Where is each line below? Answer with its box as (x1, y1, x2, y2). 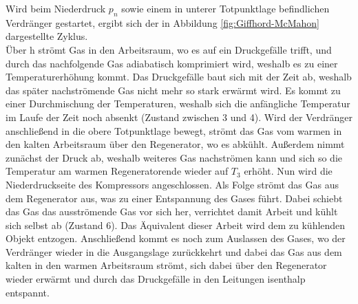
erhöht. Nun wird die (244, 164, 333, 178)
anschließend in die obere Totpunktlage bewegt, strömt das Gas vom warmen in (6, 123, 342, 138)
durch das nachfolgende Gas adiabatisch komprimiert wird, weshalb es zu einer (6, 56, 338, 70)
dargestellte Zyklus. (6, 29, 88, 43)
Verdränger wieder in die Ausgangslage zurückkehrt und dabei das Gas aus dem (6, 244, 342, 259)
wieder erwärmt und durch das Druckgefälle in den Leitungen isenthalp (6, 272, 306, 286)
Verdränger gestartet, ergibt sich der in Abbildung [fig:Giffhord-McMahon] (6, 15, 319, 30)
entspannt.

= = = =

EXERCISE DIRECTIONS: Only lines holding the word "wird" are wanted; list them all from the material.

RESPONSE:
erhöht. Nun wird die (244, 164, 333, 178)
durch das nachfolgende Gas adiabatisch komprimiert wird, weshalb es zu einer (6, 56, 338, 70)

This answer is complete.